![NLP_Header_Tokenization](https://raw.githubusercontent.com/satishgunjal/images/master/NLP_Header_Tokenization.png)

# Index

* [Introduction](#1)
* [Why Tokenization is Required?](#2)
* [Tokenization Techniques](#3)
  - [Tokenization Using Python's Inbuilt Method](#4)
  - [Tokenization Using Regular Expressions(RegEx)](#5)
  - [Tokenization Using NLTK](#6)
  - [Tokenization Using spaCy](#7)
  - [Tokenization using Keras](#8)
  - [Tokenization using Gensim](#9)
* [Conclusion](#10)
* [References](#11)

**Tutorial contains friendly description of multiple tokenization methods and python code.**

# Introduction <a id ="1"></a>

Tokenization is one of the first step in any NLP pipeline. Tokenization is nothing but splitting the raw text into small chunks of words or sentences, called tokens. If the text is split into words, then its called as 'Word Tokenization' and if it's split into sentences then its called as 'Sentence Tokenization'. Generally 'space' is used to perform the word tokenization and characters like 'periods, exclamation point and newline char are used for Sentence Tokenization.  We have to choose the appropriate method as per the task in hand.

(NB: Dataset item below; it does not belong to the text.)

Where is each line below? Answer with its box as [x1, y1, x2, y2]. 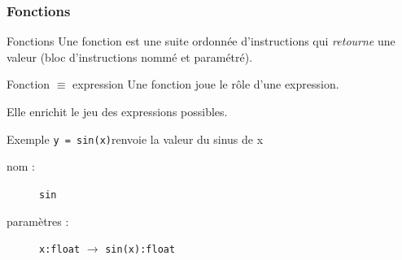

While performing the tokenization few characters like spaces, punctuations are ignored and will not be the part of final list of tokens.

![NLP_Tokenization](https://raw.githubusercontent.com/satishgunjal/images/master/NLP_Tokenization.png)

# Why Tokenization is Required? <a id ="2"></a>
Every sentence gets its meaning by the words present in it. So by analyzing the words present in the text we can easily interpret the meaning of the text. Once we have a list of words we can also use statistical tools and methods to get more insights into the text. For example, we can use word count and word frequency to find out important of word in that sentence or document.

# Tokenization Techniques <a id ="3"></a>
There are multiple ways we can perform tokenization on given text data. We can choose any method based on language, library and purpose of modeling.

## Tokenization Using Python's Inbuilt Method <a id ="4"></a>

![NLP_Tokenization](https://raw.githubusercontent.com/satishgunjal/images/master/python_split_syntax.png)

* We can use **split()** method to split a string into a list where each word is a list item.
* By default split() use whitespace as separater, but we can change it to anything.

### Word Tokenization

In [1]:
text = """There are multiple ways we can perform tokenization on given text data. We can choose any method based on langauge, library and purpose of modeling."""
# Split text by whitespace
tokens = text.split()
print(tokens)

['There', 'are', 'multiple', 'ways', 'we', 'can', 'perform', 'tokenization', 'on', 'given', 'text', 'data.', 'We', 'can', 'choose', 'any', 'method', 'based', 'on', 'langauge,', 'library', 'and', 'purpose', 'of', 'modeling.']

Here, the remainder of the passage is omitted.